## BRIEF
Leaving out the images, please output every entry exactly as it appears.

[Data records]
● ● ● ● ● ● ●
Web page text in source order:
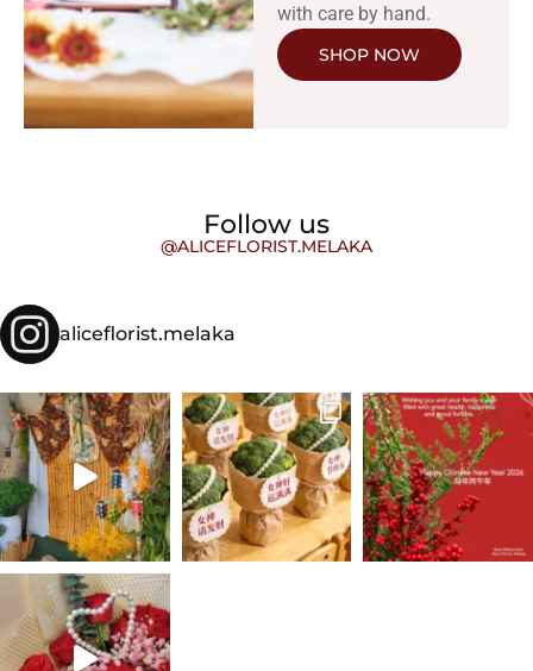
with care by hand.
SHOP NOW
Follow us
@ALICEFLORIST.MELAKA
aliceflorist.melaka
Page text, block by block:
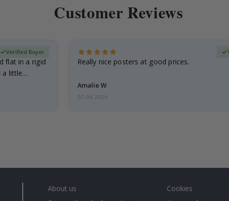
Customer Reviews
flat in a rigid
a little…
Verified Buyer
Really nice posters at good prices.
Amalie W
07.08.2026
About us
Cookies
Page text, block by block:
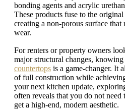
bonding agents and acrylic
These products fuse to the
creating a non-porous surface that
wear.
For renters or property owners
major structural changes, knowing
countertops is a game-changer. It
of full construction while
your next kitchen update,
often reveals that you do not
get a high-end, modern aesthetic.
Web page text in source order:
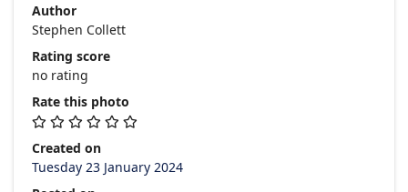
Author
Stephen Collett
Rating score
no rating
Rate this photo
Created on
Tuesday 23 January 2024
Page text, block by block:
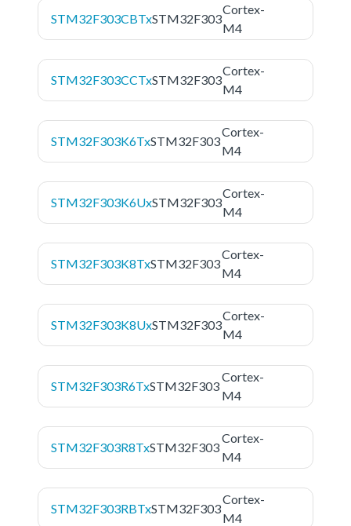
STM32F303CBTxSTM32F303
Cortex-
M4
STM32F303CCTxSTM32F303
Cortex-
M4
STM32F303K6TxSTM32F303
Cortex-
M4
STM32F303K6UxSTM32F303
Cortex-
M4
STM32F303K8TxSTM32F303
Cortex-
M4
STM32F303K8UxSTM32F303
Cortex-
M4
STM32F303R6TxSTM32F303
Cortex-
M4
STM32F303R8TxSTM32F303
Cortex-
M4
STM32F303RBTxSTM32F303
Cortex-
M4
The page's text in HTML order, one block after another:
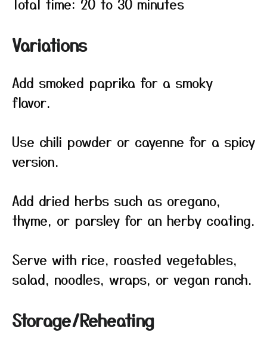
Variations
Add smoked paprika for a smoky
flavor.
Use chili powder or cayenne for a spicy
version.
Add dried herbs such as oregano,
thyme, or parsley for an herby coating.
Serve with rice, roasted vegetables,
salad, noodles, wraps, or vegan ranch.
Storage/Reheating
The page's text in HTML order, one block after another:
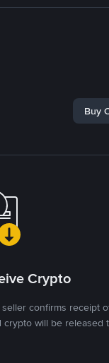
Buy
Crypto
confirms receipt
crypto will be released
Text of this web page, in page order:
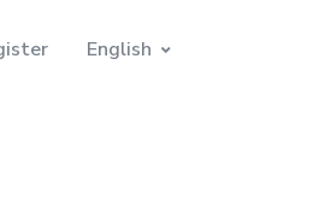
English
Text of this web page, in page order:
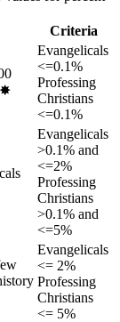
Criteria
✸︎
Evangelicals
<=0.1%
Professing
Christians
<=0.1%
Evangelicals
>0.1% and
<=2%
Professing
Christians
>0.1% and
<=5%
Evangelicals
<= 2%
Professing
Christians
<= 5%
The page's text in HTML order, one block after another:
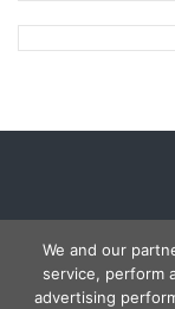
Copyright ©
We and our
service, perform
advertising
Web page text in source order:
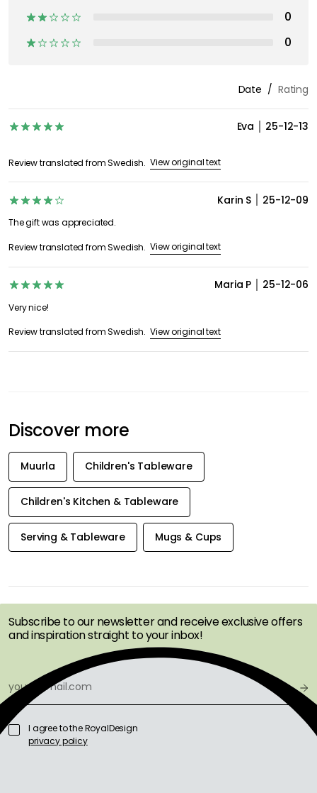
0
0
Date Rating
Eva 25-12-13
Review translated from Swedish. View original text
Karin S 25-12-09
The gift was appreciated.
Review translated from Swedish. View original text
Maria P 25-12-06
Very nice!
Review translated from Swedish. View original text
Discover more
Muurla Children's Tableware
Children's Kitchen & Tableware
Serving & Tableware Mugs & Cups
OFFERS FIRST
Subscribe to our newsletter and receive exclusive offers
and inspiration straight to your inbox!
I agree to the RoyalDesign
privacy policy
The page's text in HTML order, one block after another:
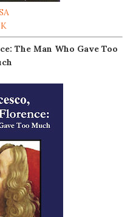
The Man Who Gave Too
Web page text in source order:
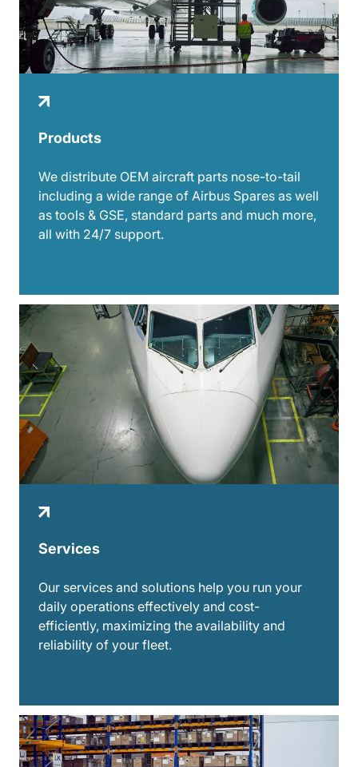
Products
We distribute OEM aircraft parts nose-to-tail
including a wide range of Airbus Spares as well
as tools & GSE, standard parts and much more,
all with 24/7 support.
Services
Our services and solutions help you run your
daily operations effectively and cost-
efficiently, maximizing the availability and
reliability of your fleet.
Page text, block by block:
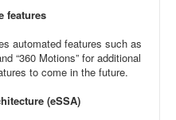
features
automated features such as
“360 Motions” for additional
to come in the future.
(eSSA)
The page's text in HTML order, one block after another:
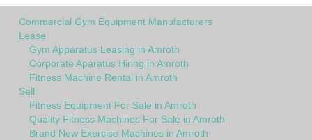
Commercial Gym Equipment Manufacturers
Lease
Gym Apparatus Leasing in Amroth
Corporate Aparatus Hiring in Amroth
Fitness Machine Rental in Amroth
Sell
Fitness Equipment For Sale in Amroth
Quality Fitness Machines For Sale in Amroth
Brand New Exercise Machines in Amroth
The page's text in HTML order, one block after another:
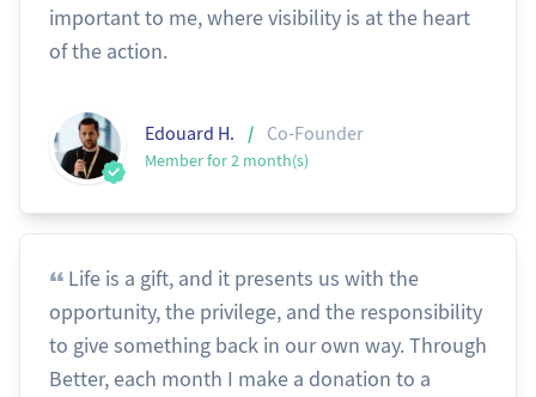
important to me, where visibility is at the heart
of the action.
Edouard H. / Co-Founder
Member for 2 month(s)
Life is a gift, and it presents us with the
opportunity, the privilege, and the responsibility
to give something back in our own way. Through
Better, each month I make a donation to a
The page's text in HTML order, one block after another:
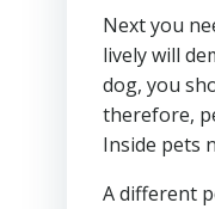
Next you
lively will
dog, you
therefore,
Inside pets
A different
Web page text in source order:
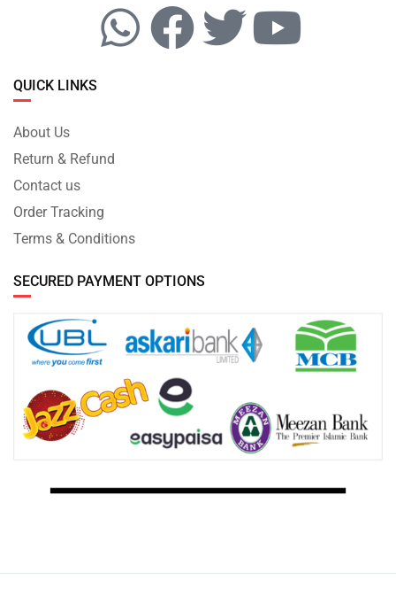
QUICK LINKS
About Us
Return & Refund
Contact us
Order Tracking
Terms & Conditions
SECURED PAYMENT OPTIONS
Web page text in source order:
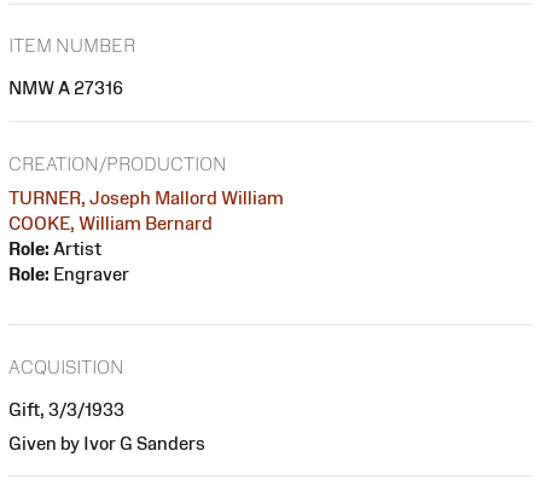
ITEM NUMBER
NMW A 27316
CREATION/PRODUCTION
TURNER, Joseph Mallord William
COOKE, William Bernard
Role: Artist
Role: Engraver
ACQUISITION
Gift, 3/3/1933
Given by Ivor G Sanders
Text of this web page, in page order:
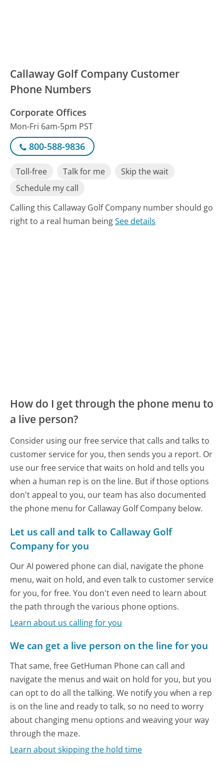
Callaway Golf Company Customer
Phone Numbers
Corporate Offices
Mon-Fri 6am-5pm PST
800-588-9836
Toll-free Talk for me
Skip the wait
Schedule my call
Calling this Callaway Golf Company number should go
right to a real human beingSee details
How do I get through the phone menu to
a live person?
Consider using our free service that calls and talks to
customer service for you, then sends you a report. Or
use our free service that waits on hold and tells you
when a human rep is on the line. But if those options
don't appeal to you, our team has also documented
the phone menu for Callaway Golf Company below.
Let us call and talk to Callaway Golf
Company for you
Our AI powered phone can dial, navigate the phone
menu, wait on hold, and even talk to customer service
for you, for free. You don't even need to learn about
the path through the various phone options.
Learn about us calling for you
We can get a live person on the line for you
That same, free GetHuman Phone can call and
navigate the menus and wait on hold for you, but you
can opt to do all the talking. We notify you when a rep
is on the line and ready to talk, so no need to worry
about changing menu options and weaving your way
through the maze.
Learn about skipping the hold time
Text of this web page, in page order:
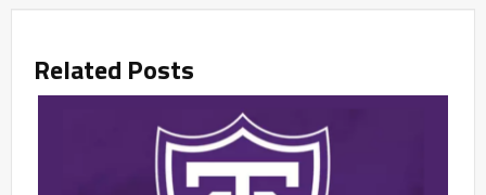
Related Posts
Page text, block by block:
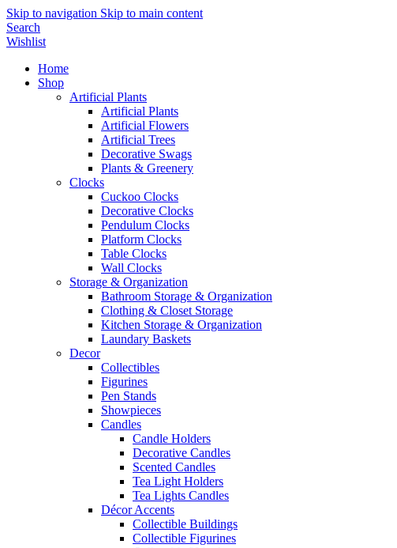
Skip to navigation Skip to main content
Search
Wishlist
Home
Shop
Artificial Plants
Artificial Plants
Artificial Flowers
Artificial Trees
Decorative Swags
Plants & Greenery
Clocks
Cuckoo Clocks
Decorative Clocks
Pendulum Clocks
Platform Clocks
Table Clocks
Wall Clocks
Storage & Organization
Bathroom Storage & Organization
Clothing & Closet Storage
Kitchen Storage & Organization
Laundary Baskets
Decor
Collectibles
Figurines
Pen Stands
Showpieces
Candles
Candle Holders
Decorative Candles
Scented Candles
Tea Light Holders
Tea Lights Candles
Décor Accents
Collectible Buildings
Collectible Figurines
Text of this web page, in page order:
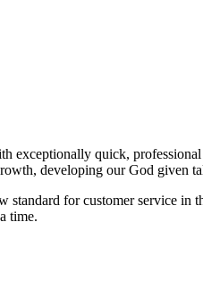
exceptionally quick,
developing our God given
standard for customer service in
time.
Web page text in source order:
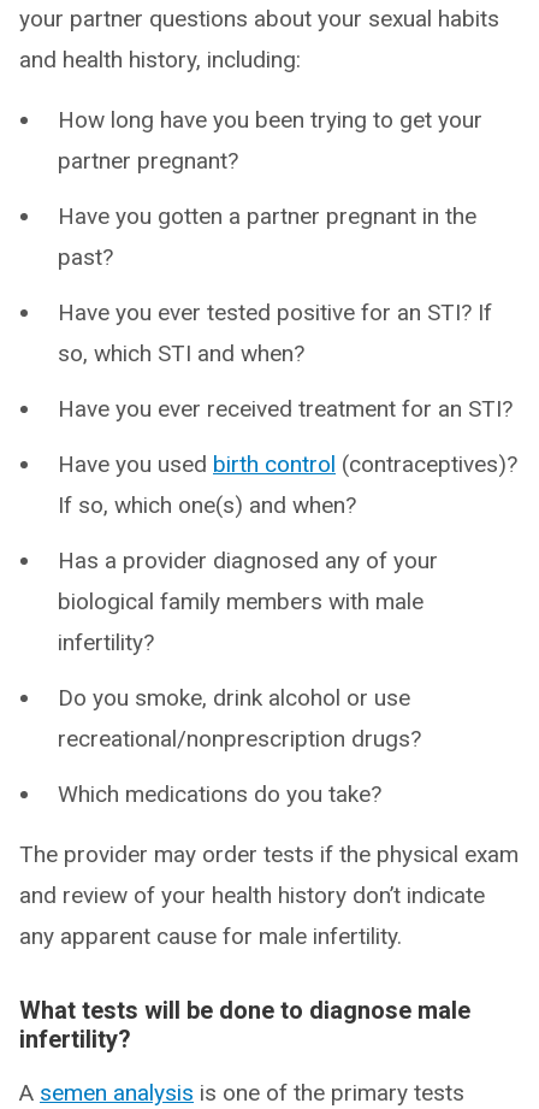
your partner questions about your sexual habits
and health history, including:
How long have you been trying to get your
partner pregnant?
Have you gotten a partner pregnant in the
past?
Have you ever tested positive for an STI? If
so, which STI and when?
Have you ever received treatment for an STI?
Have you used birth control (contraceptives)?
If so, which one(s) and when?
Has a provider diagnosed any of your
biological family members with male
infertility?
Do you smoke, drink alcohol or use
recreational/nonprescription drugs?
Which medications do you take?
The provider may order tests if the physical exam
and review of your health history don’t indicate
any apparent cause for male infertility.
What tests will be done to diagnose male
infertility?
A semen analysis is one of the primary tests
● ● ● ● ● ● ●
## TASK RESULT
Web page text in source order:
with care by hand.
SHOP NOW
Follow us
@ALICEFLORIST.MELAKA
aliceflorist.melaka
Page text, block by block:
Customer Reviews
flat in a rigid
a little…
Verified Buyer
Really nice posters at good prices.
Amalie W
07.08.2026
About us
Cookies
Page text, block by block:
bonding agents and acrylic
These products fuse to the
creating a non-porous surface that
wear.
For renters or property owners
major structural changes, knowing
countertops is a game-changer. It
of full construction while
your next kitchen update,
often reveals that you do not
get a high-end, modern aesthetic.
Web page text in source order:
Author
Stephen Collett
Rating score
no rating
Rate this photo
Created on
Tuesday 23 January 2024
Page text, block by block:
STM32F303CBTxSTM32F303
Cortex-
M4
STM32F303CCTxSTM32F303
Cortex-
M4
STM32F303K6TxSTM32F303
Cortex-
M4
STM32F303K6UxSTM32F303
Cortex-
M4
STM32F303K8TxSTM32F303
Cortex-
M4
STM32F303K8UxSTM32F303
Cortex-
M4
STM32F303R6TxSTM32F303
Cortex-
M4
STM32F303R8TxSTM32F303
Cortex-
M4
STM32F303RBTxSTM32F303
Cortex-
M4
The page's text in HTML order, one block after another:
Variations
Add smoked paprika for a smoky
flavor.
Use chili powder or cayenne for a spicy
version.
Add dried herbs such as oregano,
thyme, or parsley for an herby coating.
Serve with rice, roasted vegetables,
salad, noodles, wraps, or vegan ranch.
Storage/Reheating
The page's text in HTML order, one block after another:
Buy
Crypto
confirms receipt
crypto will be released
Text of this web page, in page order:
English
Text of this web page, in page order:
Criteria
✸︎
Evangelicals
<=0.1%
Professing
Christians
<=0.1%
Evangelicals
>0.1% and
<=2%
Professing
Christians
>0.1% and
<=5%
Evangelicals
<= 2%
Professing
Christians
<= 5%
The page's text in HTML order, one block after another:
Copyright ©
We and our
service, perform
advertising
Web page text in source order:
0
0
Date Rating
Eva 25-12-13
Review translated from Swedish. View original text
Karin S 25-12-09
The gift was appreciated.
Review translated from Swedish. View original text
Maria P 25-12-06
Very nice!
Review translated from Swedish. View original text
Discover more
Muurla Children's Tableware
Children's Kitchen & Tableware
Serving & Tableware Mugs & Cups
OFFERS FIRST
Subscribe to our newsletter and receive exclusive offers
and inspiration straight to your inbox!
I agree to the RoyalDesign
privacy policy
The page's text in HTML order, one block after another:
The Man Who Gave Too
Web page text in source order:
Products
We distribute OEM aircraft parts nose-to-tail
including a wide range of Airbus Spares as well
as tools & GSE, standard parts and much more,
all with 24/7 support.
Services
Our services and solutions help you run your
daily operations effectively and cost-
efficiently, maximizing the availability and
reliability of your fleet.
Page text, block by block:
features
automated features such as
“360 Motions” for additional
to come in the future.
(eSSA)
The page's text in HTML order, one block after another:
Commercial Gym Equipment Manufacturers
Lease
Gym Apparatus Leasing in Amroth
Corporate Aparatus Hiring in Amroth
Fitness Machine Rental in Amroth
Sell
Fitness Equipment For Sale in Amroth
Quality Fitness Machines For Sale in Amroth
Brand New Exercise Machines in Amroth
The page's text in HTML order, one block after another:
important to me, where visibility is at the heart
of the action.
Edouard H. / Co-Founder
Member for 2 month(s)
Life is a gift, and it presents us with the
opportunity, the privilege, and the responsibility
to give something back in our own way. Through
Better, each month I make a donation to a
The page's text in HTML order, one block after another:
Next you
lively will
dog, you
therefore,
Inside pets
A different
Web page text in source order:
QUICK LINKS
About Us
Return & Refund
Contact us
Order Tracking
Terms & Conditions
SECURED PAYMENT OPTIONS
Web page text in source order:
ITEM NUMBER
NMW A 27316
CREATION/PRODUCTION
TURNER, Joseph Mallord William
COOKE, William Bernard
Role: Artist
Role: Engraver
ACQUISITION
Gift, 3/3/1933
Given by Ivor G Sanders
Text of this web page, in page order:
Callaway Golf Company Customer
Phone Numbers
Corporate Offices
Mon-Fri 6am-5pm PST
800-588-9836
Toll-free Talk for me
Skip the wait
Schedule my call
Calling this Callaway Golf Company number should go
right to a real human beingSee details
How do I get through the phone menu to
a live person?
Consider using our free service that calls and talks to
customer service for you, then sends you a report. Or
use our free service that waits on hold and tells you
when a human rep is on the line. But if those options
don't appeal to you, our team has also documented
the phone menu for Callaway Golf Company below.
Let us call and talk to Callaway Golf
Company for you
Our AI powered phone can dial, navigate the phone
menu, wait on hold, and even talk to customer service
for you, for free. You don't even need to learn about
the path through the various phone options.
Learn about us calling for you
We can get a live person on the line for you
That same, free GetHuman Phone can call and
navigate the menus and wait on hold for you, but you
can opt to do all the talking. We notify you when a rep
is on the line and ready to talk, so no need to worry
about changing menu options and weaving your way
through the maze.
Learn about skipping the hold time
Text of this web page, in page order:
Related Posts
Page text, block by block:
Skip to navigation Skip to main content
Search
Wishlist
Home
Shop
Artificial Plants
Artificial Plants
Artificial Flowers
Artificial Trees
Decorative Swags
Plants & Greenery
Clocks
Cuckoo Clocks
Decorative Clocks
Pendulum Clocks
Platform Clocks
Table Clocks
Wall Clocks
Storage & Organization
Bathroom Storage & Organization
Clothing & Closet Storage
Kitchen Storage & Organization
Laundary Baskets
Decor
Collectibles
Figurines
Pen Stands
Showpieces
Candles
Candle Holders
Decorative Candles
Scented Candles
Tea Light Holders
Tea Lights Candles
Décor Accents
Collectible Buildings
Collectible Figurines
Text of this web page, in page order:
exceptionally quick,
developing our God given
standard for customer service in
time.
Web page text in source order:
your partner questions about your sexual habits
and health history, including:
How long have you been trying to get your
partner pregnant?
Have you gotten a partner pregnant in the
past?
Have you ever tested positive for an STI? If
so, which STI and when?
Have you ever received treatment for an STI?
Have you used birth control (contraceptives)?
If so, which one(s) and when?
Has a provider diagnosed any of your
biological family members with male
infertility?
Do you smoke, drink alcohol or use
recreational/nonprescription drugs?
Which medications do you take?
The provider may order tests if the physical exam
and review of your health history don’t indicate
any apparent cause for male infertility.
What tests will be done to diagnose male
infertility?
A semen analysis is one of the primary tests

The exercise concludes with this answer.